■ **Exercise**: In the data, find the word "wood" and copy out every line that has it.

(Saved data entries)
Segment Open
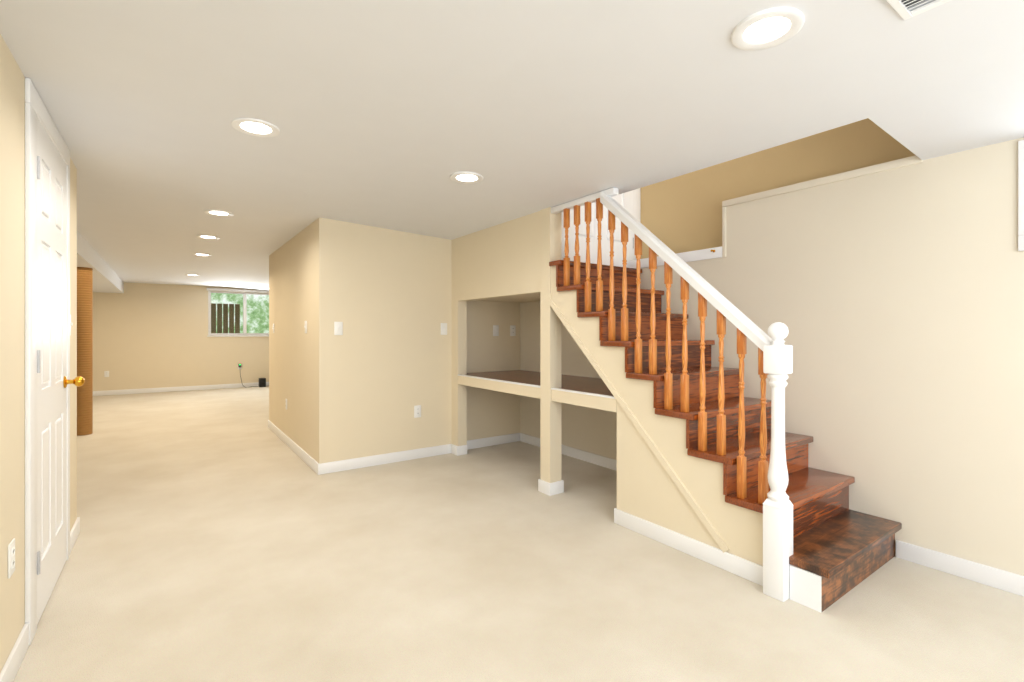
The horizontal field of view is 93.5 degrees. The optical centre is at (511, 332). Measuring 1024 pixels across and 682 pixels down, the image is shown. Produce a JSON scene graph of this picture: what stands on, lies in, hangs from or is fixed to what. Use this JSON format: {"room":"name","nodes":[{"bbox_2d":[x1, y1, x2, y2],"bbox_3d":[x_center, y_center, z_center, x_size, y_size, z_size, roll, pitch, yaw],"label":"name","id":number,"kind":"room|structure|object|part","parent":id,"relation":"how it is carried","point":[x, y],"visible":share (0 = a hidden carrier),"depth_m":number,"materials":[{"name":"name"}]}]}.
{"room":"finished basement","nodes":[
{"label":"finished basement","id":0,"kind":"room"},
{"bbox_2d":[0,34,76,672],"bbox_3d":[-0.869,0.055,0.357,0.120,2.250,5.990,0,0,-35],"label":"wall","id":1,"kind":"structure","parent":0,"point":[12,324],"depth_m":1.68,"materials":[{"name":"beige paint"}]},
{"bbox_2d":[8,538,14,578],"bbox_3d":[-1.708,0.770,1.644,0.009,0.114,0.070,0,0,-35],"label":"electrical outlet plate","id":2,"kind":"object","parent":1,"relation":"attached to","point":[11,557],"visible":0.96,"depth_m":1.63,"materials":[{"name":"white plastic"}]},
{"bbox_2d":[0,623,28,681],"bbox_3d":[-0.506,1.135,-0.036,0.013,0.090,4.529,0,0,-35],"label":"baseboard","id":3,"kind":"structure","parent":1,"relation":"attached to","point":[9,671],"depth_m":1.66,"materials":[{"name":"white paint"}]},
{"bbox_2d":[25,78,69,644],"bbox_3d":[-2.082,0.111,2.174,0.016,2.138,0.896,0,0,-35],"label":"door frame","id":4,"kind":"structure","parent":1,"relation":"attached to","point":[30,366],"depth_m":1.84,"materials":[{"name":"white paint"}]},
{"bbox_2d":[37,117,66,623],"bbox_3d":[-2.104,0.153,2.187,0.055,2.038,0.718,0,0,-35],"label":"door","id":5,"kind":"structure","parent":1,"relation":"in","point":[52,348],"depth_m":2.15,"materials":[{"name":"white paint"}]},
{"bbox_3d":[-1.883,0.915,1.912,0.013,0.090,0.013,0,0,-35],"label":"door left hinge","id":6,"kind":"part","parent":5,"relation":"part of","materials":[{"name":"white metal"}]},
{"bbox_3d":[-1.883,0.115,1.912,0.013,0.090,0.013,0,0,-35],"label":"door left hinge","id":7,"kind":"part","parent":5,"relation":"part of","materials":[{"name":"white metal"}]},
{"bbox_3d":[-1.883,-0.655,1.912,0.013,0.090,0.013,0,0,-35],"label":"door left hinge","id":8,"kind":"part","parent":5,"relation":"part of","materials":[{"name":"white metal"}]},
{"bbox_2d":[63,376,84,387],"bbox_3d":[-2.228,0.250,2.452,0.078,0.062,0.062,0,0,-35],"label":"door knob","id":9,"kind":"object","parent":5,"relation":"attached to","point":[78,381],"depth_m":2.44,"materials":[{"name":"gold metal"}]},
{"bbox_2d":[70,518,79,552],"bbox_3d":[-2.451,1.135,2.689,0.013,0.090,0.355,0,0,-35],"label":"baseboard","id":10,"kind":"structure","parent":1,"relation":"attached to","point":[74,531],"depth_m":2.69,"materials":[{"name":"white paint"}]},
{"bbox_2d":[74,165,76,522],"bbox_3d":[-3.819,0.055,1.858,3.180,2.250,0.120,0,0,-35],"label":"wall","id":11,"kind":"structure","parent":0,"point":[75,340],"depth_m":2.79,"materials":[{"name":"beige paint"}]},
{"bbox_2d":[92,282,268,390],"bbox_3d":[-7.548,0.055,9.196,5.630,2.250,0.140,0,0,-35],"label":"wall","id":12,"kind":"structure","parent":0,"point":[145,335],"depth_m":9.57,"materials":[{"name":"beige paint"}]},
{"bbox_2d":[104,371,108,376],"bbox_3d":[-7.623,0.780,9.051,0.070,0.114,0.009,0,0,-35],"label":"electrical outlet plate","id":13,"kind":"object","parent":12,"relation":"attached to","point":[106,373],"visible":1,"depth_m":9.05,"materials":[{"name":"white plastic"}]},
{"bbox_2d":[93,382,268,395],"bbox_3d":[-7.003,1.135,9.491,6.594,0.090,0.013,0,0,-35],"label":"baseboard","id":14,"kind":"structure","parent":12,"relation":"attached to","point":[154,390],"depth_m":9.63,"materials":[{"name":"white paint"}]},
{"bbox_2d":[207,288,268,292],"bbox_3d":[-5.747,-0.897,10.373,1.410,0.055,0.035,0,0,-35],"label":"blind valance","id":15,"kind":"object","parent":12,"relation":"attached to","point":[235,290],"visible":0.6,"depth_m":10.26,"materials":[{"name":"white paint"}]},
{"bbox_2d":[207,291,268,336],"bbox_3d":[-5.792,-0.395,10.437,1.390,0.970,0.160,0,0,-35],"label":"window","id":16,"kind":"structure","parent":12,"relation":"in","point":[245,307],"depth_m":10.36,"materials":[{"name":"white paint"}]},
{"bbox_3d":[-6.326,-0.410,10.074,0.040,0.850,0.050,0,0,-35],"label":"frame","id":17,"kind":"part","parent":16,"relation":"part of","materials":[{"name":"white paint"}]},
{"bbox_3d":[-5.801,-0.858,10.449,1.330,0.045,0.050,0,0,-35],"label":"frame","id":18,"kind":"part","parent":16,"relation":"part of","materials":[{"name":"white paint"}]},
{"bbox_3d":[-5.798,-0.410,10.445,0.060,0.850,0.060,0,0,-35],"label":"frame","id":19,"kind":"part","parent":16,"relation":"part of","materials":[{"name":"white paint"}]},
{"bbox_2d":[269,217,451,463],"bbox_3d":[-1.812,0.055,5.365,1.240,2.250,2.460,0,0,-35],"label":"wall","id":20,"kind":"structure","parent":0,"point":[372,376],"depth_m":4.37,"materials":[{"name":"beige paint"}]},
{"bbox_2d":[268,420,318,473],"bbox_3d":[-2.322,1.135,5.001,0.013,0.090,2.460,0,0,-35],"label":"baseboard","id":21,"kind":"structure","parent":20,"relation":"attached to","point":[307,459],"depth_m":4.70,"materials":[{"name":"white paint"}]},
{"bbox_2d":[334,322,342,334],"bbox_3d":[-1.472,-0.035,4.087,0.070,0.114,0.016,0,0,-35],"label":"light switch","id":22,"kind":"object","parent":20,"relation":"attached to","point":[338,328],"visible":1,"depth_m":4.09,"materials":[{"name":"white plastic"}]},
{"bbox_2d":[318,444,450,474],"bbox_3d":[-1.105,1.135,4.351,1.240,0.090,0.013,0,0,-35],"label":"baseboard","id":23,"kind":"structure","parent":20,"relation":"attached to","point":[350,464],"depth_m":4.30,"materials":[{"name":"white paint"}]},
{"bbox_2d":[414,405,420,417],"bbox_3d":[-0.884,0.740,4.511,0.070,0.114,0.009,0,0,-35],"label":"electrical outlet plate","id":24,"kind":"object","parent":20,"relation":"attached to","point":[417,411],"visible":1,"depth_m":4.51,"materials":[{"name":"white plastic"}]},
{"bbox_2d":[441,323,446,334],"bbox_3d":[-0.658,-0.035,4.668,0.070,0.114,0.016,0,0,-35],"label":"light switch","id":25,"kind":"object","parent":20,"relation":"attached to","point":[443,328],"visible":1,"depth_m":4.67,"materials":[{"name":"white plastic"}]},
{"bbox_2d":[467,301,519,440],"bbox_3d":[-0.893,0.055,6.039,1.040,2.250,2.430,0,0,-35],"label":"wall","id":26,"kind":"structure","parent":0,"point":[491,413],"depth_m":5.03,"materials":[{"name":"beige paint"}]},
{"bbox_2d":[493,325,498,335],"bbox_3d":[-0.166,-0.020,5.055,0.070,0.114,0.016,0,0,-35],"label":"light switch","id":27,"kind":"object","parent":26,"relation":"attached to","point":[495,330],"visible":1,"depth_m":5.05,"materials":[{"name":"white plastic"}]},
{"bbox_2d":[510,325,515,335],"bbox_3d":[0.011,-0.020,5.186,0.070,0.114,0.009,0,0,-35],"label":"outlet","id":28,"kind":"object","parent":26,"relation":"attached to","point":[512,330],"visible":1,"depth_m":5.18,"materials":[{"name":"white plastic"}]},
{"bbox_2d":[452,207,560,482],"bbox_3d":[-0.127,0.055,4.147,0.110,2.250,1.540,0,0,-35],"label":"wall","id":29,"kind":"structure","parent":0,"point":[500,260],"depth_m":3.82,"materials":[{"name":"beige paint"}]},
{"bbox_2d":[451,444,457,455],"bbox_3d":[-0.559,1.135,4.664,0.013,0.090,0.137,0,0,-35],"label":"baseboard","id":30,"kind":"object","parent":29,"relation":"attached to","point":[454,449],"visible":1,"depth_m":4.65,"materials":[{"name":"white paint"}]},
{"bbox_2d":[458,445,466,455],"bbox_3d":[-0.477,1.135,4.646,0.100,0.090,0.013,0,0,-35],"label":"baseboard","id":31,"kind":"object","parent":29,"relation":"attached to","point":[462,449],"visible":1,"depth_m":4.64,"materials":[{"name":"white paint"}]},
{"bbox_2d":[467,433,519,449],"bbox_3d":[-0.221,1.135,5.018,0.747,0.090,0.013,0,0,-35],"label":"baseboard","id":32,"kind":"structure","parent":29,"relation":"attached to","point":[490,441],"depth_m":5.02,"materials":[{"name":"white paint"}]},
{"bbox_2d":[538,479,550,495],"bbox_3d":[0.238,1.135,3.529,0.013,0.090,0.136,0,0,-35],"label":"baseboard","id":33,"kind":"structure","parent":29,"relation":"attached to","point":[544,487],"depth_m":3.52,"materials":[{"name":"white paint"}]},
{"bbox_2d":[551,480,561,495],"bbox_3d":[0.324,1.135,3.515,0.110,0.090,0.013,0,0,-35],"label":"baseboard","id":34,"kind":"structure","parent":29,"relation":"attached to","point":[556,487],"depth_m":3.51,"materials":[{"name":"white paint"}]},
{"bbox_2d":[473,294,539,302],"bbox_3d":[0.214,-0.698,4.427,0.770,0.745,1.480,0,0,-35],"label":"wall","id":35,"kind":"structure","parent":0,"point":[526,298],"depth_m":4.73,"materials":[{"name":"beige paint"}]},
{"bbox_2d":[0,0,1023,290],"bbox_3d":[-3.526,-1.662,3.565,6.400,1.516,14.300,0,0,-35],"label":"ceiling","id":36,"kind":"structure","parent":0,"point":[390,114],"depth_m":1.93,"materials":[{"name":"white paint"}]},
{"bbox_2d":[77,231,123,292],"bbox_3d":[-6.236,-0.910,5.127,2.800,0.320,8.010,0,0,-35],"label":"soffit beam","id":37,"kind":"structure","parent":36,"relation":"attached to","point":[106,279],"depth_m":6.25,"materials":[{"name":"white paint"}]},
{"bbox_2d":[197,235,219,239],"bbox_3d":[-3.048,-0.958,4.831,0.202,0.013,0.202,0,0,-35],"label":"recessed light","id":38,"kind":"object","parent":36,"relation":"in","point":[199,236],"visible":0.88,"depth_m":4.83,"materials":[{"name":"white paint"}]},
{"bbox_2d":[204,210,233,216],"bbox_3d":[-2.349,-0.958,3.860,0.202,0.013,0.202,0,0,-35],"label":"recessed light","id":39,"kind":"object","parent":36,"relation":"in","point":[209,213],"depth_m":3.86,"materials":[{"name":"white paint"}]},
{"bbox_3d":[-2.349,-0.957,3.860,0.128,0.001,0.128,0,0,-35],"label":"recessed ceiling light lens","id":40,"kind":"part","parent":39,"relation":"part of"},
{"bbox_2d":[231,118,279,136],"bbox_3d":[-1.198,-0.958,2.252,0.202,0.013,0.202,0,0,-35],"label":"recessed light","id":41,"kind":"object","parent":36,"relation":"in","point":[237,122],"depth_m":2.24,"materials":[{"name":"white paint"}]},
{"bbox_3d":[-1.198,-0.957,2.252,0.128,0.001,0.128,0,0,-35],"label":"recessed ceiling light lens","id":42,"kind":"part","parent":41,"relation":"part of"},
{"bbox_2d":[450,172,482,183],"bbox_3d":[-0.273,-0.939,2.921,0.202,0.013,0.202,0,0,-35],"label":"recessed light","id":43,"kind":"object","parent":36,"relation":"in","point":[453,176],"depth_m":2.91,"materials":[{"name":"white paint"}]},
{"bbox_3d":[-0.273,-0.938,2.921,0.128,0.001,0.128,0,0,-35],"label":"recessed ceiling light lens","id":44,"kind":"part","parent":43,"relation":"part of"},
{"bbox_2d":[551,187,618,213],"bbox_3d":[0.476,-0.886,3.258,0.051,0.044,0.608,0,0,-35],"label":"handrail","id":45,"kind":"object","parent":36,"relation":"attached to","point":[610,192],"visible":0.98,"depth_m":3.22,"materials":[{"name":"white paint"}]},
{"bbox_2d":[731,7,803,49],"bbox_3d":[0.790,-0.937,1.493,0.202,0.013,0.202,0,0,-35],"label":"recessed light","id":46,"kind":"object","parent":36,"relation":"in","point":[795,17],"depth_m":1.48,"materials":[{"name":"white paint"}]},
{"bbox_3d":[0.790,-0.936,1.493,0.128,0.001,0.128,0,0,-35],"label":"recessed ceiling light lens","id":47,"kind":"part","parent":46,"relation":"part of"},
{"bbox_2d":[886,0,950,19],"bbox_3d":[1.187,-0.927,1.242,0.176,0.011,0.330,0,0,-35],"label":"ceiling vent","id":48,"kind":"object","parent":36,"relation":"in","point":[900,8],"visible":1,"depth_m":1.37,"materials":[{"name":"white metal"}]},
{"bbox_2d":[13,386,1023,681],"bbox_3d":[-2.874,1.230,4.030,8.000,0.100,14.300,0,0,-35],"label":"floor","id":49,"kind":"structure","parent":0,"point":[225,534],"depth_m":2.21,"materials":[{"name":"beige carpet"}]},
{"bbox_2d":[77,267,92,435],"bbox_3d":[-4.960,0.215,5.576,0.156,1.928,0.156,0,0,-35],"label":"wooden panel","id":50,"kind":"object","parent":49,"relation":"on","point":[84,347],"visible":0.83,"depth_m":5.53,"materials":[{"name":"brown wood"}]},
{"bbox_2d":[259,378,265,386],"bbox_3d":[-5.420,1.085,10.449,0.130,0.190,0.132,0,0,-35],"label":"speaker","id":51,"kind":"object","parent":49,"relation":"on","point":[262,382],"visible":1,"depth_m":10.40},
{"bbox_2d":[549,190,901,611],"bbox_3d":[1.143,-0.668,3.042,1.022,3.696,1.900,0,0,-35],"label":"staircase","id":52,"kind":"structure","parent":49,"relation":"on","point":[813,523],"depth_m":2.59,"materials":[{"name":"brown wood"}]},
{"bbox_2d":[551,266,762,565],"bbox_3d":[0.804,0.352,2.781,0.020,1.656,1.766,0,0,-35],"label":"panel","id":53,"kind":"object","parent":52,"relation":"attached to","point":[648,489],"visible":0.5,"depth_m":2.73,"materials":[{"name":"beige paint"}]},
{"bbox_2d":[549,300,728,552],"bbox_3d":[0.671,0.429,2.939,0.014,1.334,1.378,0,0,-35],"label":"trim","id":54,"kind":"structure","parent":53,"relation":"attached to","point":[706,522],"depth_m":2.78,"materials":[{"name":"beige paint"}]},
{"bbox_2d":[616,509,762,585],"bbox_3d":[0.914,1.135,2.599,0.013,0.090,0.930,0,0,-35],"label":"baseboard","id":55,"kind":"structure","parent":53,"relation":"attached to","point":[737,565],"depth_m":2.53,"materials":[{"name":"white paint"}]},
{"bbox_3d":[0.897,-0.394,2.655,0.068,1.018,1.064,0,0,-35],"label":"rail","id":56,"kind":"part","parent":52,"relation":"part of","materials":[{"name":"white paint"}]},
{"bbox_2d":[790,565,821,612],"bbox_3d":[1.283,1.104,2.090,0.044,0.152,0.126,0,0,-35],"label":"baseboard","id":57,"kind":"structure","parent":52,"relation":"attached to","point":[805,588],"depth_m":2.07,"materials":[{"name":"paint"}]},
{"bbox_2d":[520,137,1023,575],"bbox_3d":[-1.009,0.142,6.942,0.180,2.075,11.725,0,0,-35],"label":"wall","id":58,"kind":"structure","parent":0,"point":[892,300],"depth_m":2.53,"materials":[{"name":"beige paint"}]},
{"bbox_2d":[458,370,616,411],"bbox_3d":[0.367,0.448,4.112,0.861,0.094,2.164,0,0,-35],"label":"shelf","id":59,"kind":"object","parent":58,"relation":"attached to","point":[591,392],"visible":0.73,"depth_m":3.83,"materials":[{"name":"brown wood"}]},
{"bbox_2d":[520,433,616,470],"bbox_3d":[0.700,1.135,4.381,0.013,0.090,2.120,0,0,-35],"label":"baseboard","id":60,"kind":"structure","parent":58,"relation":"attached to","point":[600,460],"depth_m":4.45,"materials":[{"name":"white paint"}]},
{"bbox_2d":[626,246,721,268],"bbox_3d":[1.202,-0.557,3.684,0.024,0.075,0.878,0,0,-35],"label":"trim","id":61,"kind":"structure","parent":58,"relation":"attached to","point":[698,255],"depth_m":3.52,"materials":[{"name":"paint"}]},
{"bbox_2d":[722,207,725,256],"bbox_3d":[1.465,-0.693,3.317,0.022,0.345,0.024,0,0,-35],"label":"trim","id":62,"kind":"structure","parent":58,"relation":"attached to","point":[723,231],"depth_m":3.31,"materials":[{"name":"beige paint"}]},
{"bbox_2d":[722,155,922,206],"bbox_3d":[1.772,-0.886,2.887,0.022,0.042,1.082,0,0,-35],"label":"trim","id":63,"kind":"structure","parent":58,"relation":"attached to","point":[895,164],"depth_m":2.79,"materials":[{"name":"beige paint"}]},
{"bbox_2d":[640,118,914,258],"bbox_3d":[-0.854,-0.620,7.052,0.200,3.600,11.725,0,0,-35],"label":"wall","id":64,"kind":"structure","parent":0,"point":[681,214],"depth_m":3.39,"materials":[{"name":"beige paint"}]},
{"bbox_2d":[869,70,1023,159],"bbox_3d":[2.855,-1.638,1.164,1.200,1.564,2.980,0,0,-35],"label":"ceiling","id":65,"kind":"structure","parent":0,"point":[991,112],"depth_m":2.02,"materials":[{"name":"white paint"}]},
{"bbox_3d":[0.655,-1.451,3.894,1.010,1.938,0.100,0,0,-35],"label":"wall","id":66,"kind":"structure","parent":0,"visible":0},
{"bbox_2d":[561,212,563,259],"bbox_3d":[0.335,-1.547,3.594,0.120,2.070,0.018,0,0,-35],"label":"door frame","id":67,"kind":"structure","parent":66,"relation":"attached to","point":[562,242],"depth_m":3.61,"materials":[{"name":"white paint"}]},
{"bbox_2d":[633,188,639,259],"bbox_3d":[1.059,-1.547,4.110,0.098,2.070,0.018,0,0,-35],"label":"door frame","id":68,"kind":"structure","parent":66,"relation":"attached to","point":[636,203],"depth_m":4.09,"materials":[{"name":"white paint"}]},
{"bbox_3d":[3.412,0.142,0.745,0.180,2.075,1.650,0,0,-35],"label":"wall","id":69,"kind":"structure","parent":0,"visible":0},
{"bbox_2d":[896,540,1023,596],"bbox_3d":[2.858,1.135,1.355,0.013,0.090,2.888,0,0,-35],"label":"baseboard","id":70,"kind":"structure","parent":69,"relation":"attached to","point":[1010,582],"depth_m":2.31,"materials":[{"name":"white paint"}]},
{"label":"outside","id":71,"kind":"structure","parent":0,"visible":0},
{"bbox_2d":[211,293,268,332],"bbox_3d":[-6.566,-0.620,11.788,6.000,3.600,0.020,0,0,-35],"label":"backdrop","id":72,"kind":"structure","parent":71,"point":[257,314],"depth_m":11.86,"materials":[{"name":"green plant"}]},
{"bbox_3d":[2.664,0.375,1.793,0.180,1.610,0.925,0,0,-35],"label":"wall","id":73,"kind":"structure","parent":0,"visible":0},
{"bbox_2d":[1018,140,1023,250],"bbox_3d":[2.715,-0.613,1.829,0.335,0.495,1.055,0,0,-35],"label":"window","id":74,"kind":"structure","parent":73,"relation":"in","point":[1021,195],"depth_m":2.15,"materials":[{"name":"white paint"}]},
{"bbox_3d":[1.016,0.764,3.225,0.840,0.832,0.070,0,0,-35],"label":"wall","id":75,"kind":"structure","parent":0,"visible":0},
{"bbox_2d":[614,508,616,522],"bbox_3d":[0.648,1.135,2.989,0.033,0.090,0.013,0,0,-35],"label":"baseboard","id":76,"kind":"structure","parent":75,"relation":"attached to","point":[615,515],"depth_m":2.98,"materials":[{"name":"white paint"}]},
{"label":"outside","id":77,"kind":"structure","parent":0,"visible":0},
{"bbox_2d":[211,303,239,332],"bbox_3d":[-6.773,0.255,11.149,0.820,1.850,0.020,0,0,-35],"label":"fence","id":78,"kind":"object","parent":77,"point":[219,315],"depth_m":11.21,"materials":[{"name":"brown wood"}]}
]}
Segment Closed
■ **Solution**:
{"bbox_2d":[77,267,92,435],"bbox_3d":[-4.960,0.215,5.576,0.156,1.928,0.156,0,0,-35],"label":"wooden panel","id":50,"kind":"object","parent":49,"relation":"on","point":[84,347],"visible":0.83,"depth_m":5.53,"materials":[{"name":"brown wood"}]},
{"bbox_2d":[549,190,901,611],"bbox_3d":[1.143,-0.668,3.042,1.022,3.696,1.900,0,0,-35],"label":"staircase","id":52,"kind":"structure","parent":49,"relation":"on","point":[813,523],"depth_m":2.59,"materials":[{"name":"brown wood"}]},
{"bbox_2d":[458,370,616,411],"bbox_3d":[0.367,0.448,4.112,0.861,0.094,2.164,0,0,-35],"label":"shelf","id":59,"kind":"object","parent":58,"relation":"attached to","point":[591,392],"visible":0.73,"depth_m":3.83,"materials":[{"name":"brown wood"}]},
{"bbox_2d":[211,303,239,332],"bbox_3d":[-6.773,0.255,11.149,0.820,1.850,0.020,0,0,-35],"label":"fence","id":78,"kind":"object","parent":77,"point":[219,315],"depth_m":11.21,"materials":[{"name":"brown wood"}]}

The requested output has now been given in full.